要安裝帶有不同CUDA版本的Pytorch，請參見tools/Makefile 。

B.製作Virtualenv

$ git clone https://github.com/kan-bayashi/ParallelWaveGAN.git
$ cd ParallelWaveGAN/tools
$ make
# If you want to use distributed training, please run following
# command to install apex.
$ make apex

請注意，我們指定用於編譯Pytorch車輪的CUDA版本。
如果您想使用不同的CUDA版本，請檢查tools/Makefile以更改要安裝的pytorch車輪。

食譜

該存儲庫提供了與ESPNET相同的Kaldi風格食譜。
目前，支持以下食譜。

LJSpeech：英語女演講者
JSUT：日本女演講者
JSSS：日本女演講者
CSMSC：普通話女演講者
CMU北極：說英語
JNA：日本多演講者
VCTK：英語多演講者
Libritts：英語多演講者
Libsitts-R：通過語音恢復增強的英語多演講者。
Yesno：說英語（用於調試）
KSS：單身韓國女演講者
oniku_kurumi_utagoe_db/：單身日本女歌手（歌聲）
Kiritan：單身日本男歌手（歌聲）
Ofuton_p_utagoe_db：單身日本女歌手（歌聲）
OpencPop：單句話女歌手（歌聲）
CSD：單身/英語女歌手（歌聲）
KISING：單句話女歌手（歌聲）

要運行食譜，請按照以下說明。

 # Let us move on the recipe directory
$ cd egs/ljspeech/voc1

# Run the recipe from scratch
$ ./run.sh

# You can change config via command line
$ ./run.sh --conf < your_customized_yaml_config >

# You can select the stage to start and stop
$ ./run.sh --stage 2 --stop_stage 2

# If you want to specify the gpu
$ CUDA_VISIBLE_DEVICES=1 ./run.sh --stage 2

# If you want to resume training from 10000 steps checkpoint
$ ./run.sh --stage 2 --resume < path > / < to > /checkpoint-10000steps.pkl

查看有關此讀數中食譜的更多信息。

速度

用Titan V的解碼速度為RTF = 0.016，比實時速度快得多。

[decode]: 100% | ██████████ | 250/250 [00: 30< 00:00,  8.31it/s, RTF = 0.0156]
2019-11-03 09:07:40,480 (decode:127) INFO: finished generation of 250 utterances (RTF = 0.016).

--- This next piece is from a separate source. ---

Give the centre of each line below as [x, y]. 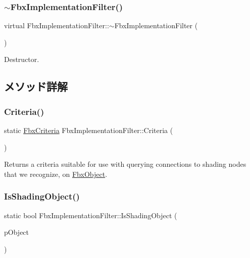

即使在CPU（Intel（R）Xeon（R）Gold 6154 CPU @ 3.00GHz 16線程）中，它也可以生成小於實時的。

[decode]: 100% | ██████████ | 250/250 [22: 16< 00:00,  5.35s/it, RTF = 0.841]
2019-11-06 09:04:56,697 (decode:129) INFO: finished generation of 250 utterances (RTF = 0.734).

如果您使用梅爾根的發電機，解碼速度將更快。

 # On CPU (Intel(R) Xeon(R) Gold 6154 CPU @ 3.00GHz 16 threads)
[decode]: 100% | ██████████ | 250/250 [04: 00< 00:00,  1.04it/s, RTF = 0.0882]
2020-02-08 10:45:14,111 (decode:142) INFO: Finished generation of 250 utterances (RTF = 0.137).

# On GPU (TITAN V)
[decode]: 100% | ██████████ | 250/250 [00: 06< 00:00, 36.38it/s, RTF = 0.00189]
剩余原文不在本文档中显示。